Dataset records:
□ □ □ □ □ □ □

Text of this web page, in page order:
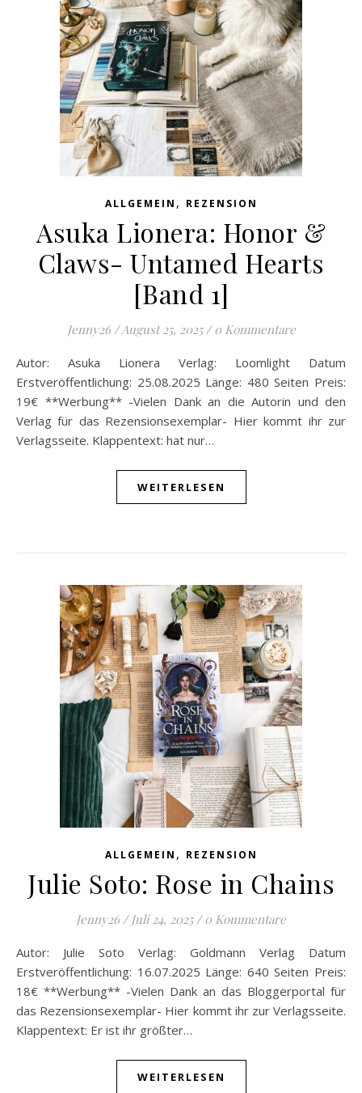
ALLGEMEIN , REZENSION
Asuka Lionera: Honor &
Claws- Untamed Hearts
[Band 1]
Jenny26 /August 25, 2025 / 0 Kommentare
Autor: Asuka Lionera Verlag: Loomlight Datum
Erstveröffentlichung: 25.08.2025 Länge: 480 Seiten Preis:
19€ **Werbung** -Vielen Dank an die Autorin und den
Verlag für das Rezensionsexemplar- Hier kommt ihr zur
Verlagsseite. Klappentext: hat nur…
WEITERLESEN
ALLGEMEIN , REZENSION
Julie Soto: Rose in Chains
Jenny26 / Juli 24, 2025 / 0 Kommentare
Autor: Julie Soto Verlag: Goldmann Verlag Datum
Erstveröffentlichung: 16.07.2025 Länge: 640 Seiten Preis:
18€ **Werbung** -Vielen Dank an das Bloggerportal für
das Rezensionsexemplar- Hier kommt ihr zur Verlagsseite.
Klappentext: Er ist ihr größter…
WEITERLESEN
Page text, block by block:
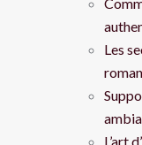
Les
L’art
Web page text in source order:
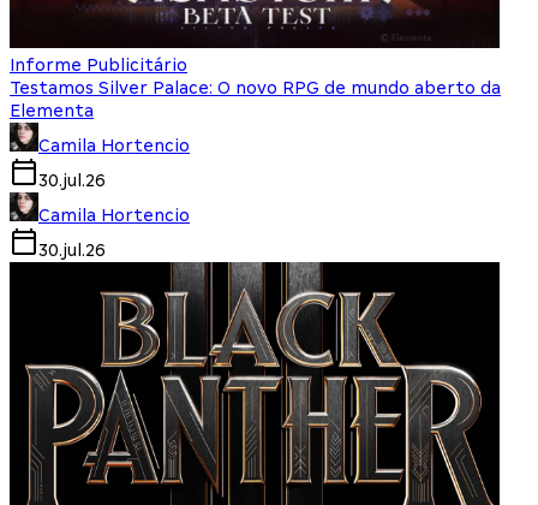
Informe Publicitário
Testamos Silver Palace: O novo RPG de mundo aberto da
Elementa
Camila Hortencio
30.jul.26
Camila Hortencio
30.jul.26
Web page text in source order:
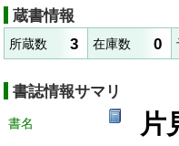
蔵書情報
所蔵数 3 在庫数 0
書誌情報サマリ
書名
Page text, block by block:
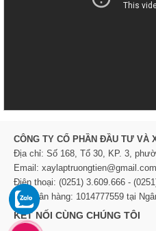
CÔNG TY CỔ PHẦN ĐẦU TƯ VÀ
Địa chỉ: Số 168, Tổ 30, KP. 3,
Email: xaylaptruongtien@gmail.com
Điện thoại: (0251) 3.609.666 -
TK Ngân hàng: 1014777559 tại
KẾT NỐI CÙNG CHÚNG TÔI
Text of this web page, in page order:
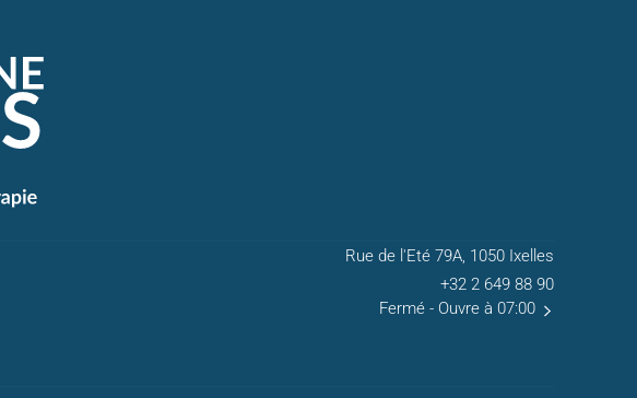
Rue de l'Eté 79A, 1050 Ixelles
+32 2 649 88 90
Fermé - Ouvre à 07:00
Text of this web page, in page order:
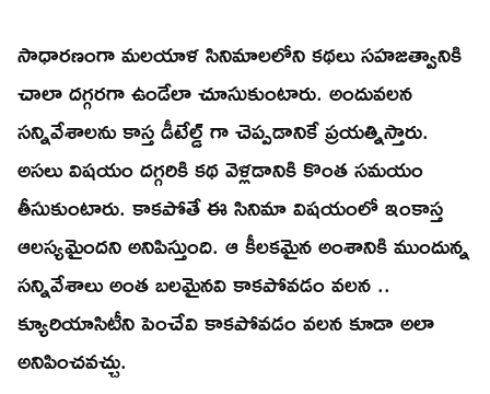
సాధారణంగా మలయాళ సినిమాలలోని కథలు సహజత్వానికి
చాలా దగ్గరగా ఉండేలా చూసుకుంటారు. అందువలన
సన్నివేశాలను కాస్త డీటేల్డ్ గా చెప్పడానికే ప్రయత్నిస్తారు.
అసలు విషయం దగ్గరికి కథ వెళ్లడానికి కొంత సమయం
తీసుకుంటారు. కాకపోతే ఈ సినిమా విషయంలో ఇంకాస్త
ఆలస్యమైందని అనిపిస్తుంది. ఆ కీలకమైన అంశానికి ముందున్న
సన్నివేశాలు అంత బలమైనవి కాకపోవడం వలన ..
క్యూరియాసిటీని పెంచేవి కాకపోవడం వలన కూడా అలా
అనిపించవచ్చు.

□ □ □ □ □ □ □

● The problem: Without the pictures, repeat exactly the lines running from the line containing "TK Ngân hàng: 1014777559 tại" through the end of the data, both ends included.

● Output below:
TK Ngân hàng: 1014777559 tại
KẾT NỐI CÙNG CHÚNG TÔI
Text of this web page, in page order:
Rue de l'Eté 79A, 1050 Ixelles
+32 2 649 88 90
Fermé - Ouvre à 07:00
Text of this web page, in page order:
సాధారణంగా మలయాళ సినిమాలలోని కథలు సహజత్వానికి
చాలా దగ్గరగా ఉండేలా చూసుకుంటారు. అందువలన
సన్నివేశాలను కాస్త డీటేల్డ్ గా చెప్పడానికే ప్రయత్నిస్తారు.
అసలు విషయం దగ్గరికి కథ వెళ్లడానికి కొంత సమయం
తీసుకుంటారు. కాకపోతే ఈ సినిమా విషయంలో ఇంకాస్త
ఆలస్యమైందని అనిపిస్తుంది. ఆ కీలకమైన అంశానికి ముందున్న
సన్నివేశాలు అంత బలమైనవి కాకపోవడం వలన ..
క్యూరియాసిటీని పెంచేవి కాకపోవడం వలన కూడా అలా
అనిపించవచ్చు.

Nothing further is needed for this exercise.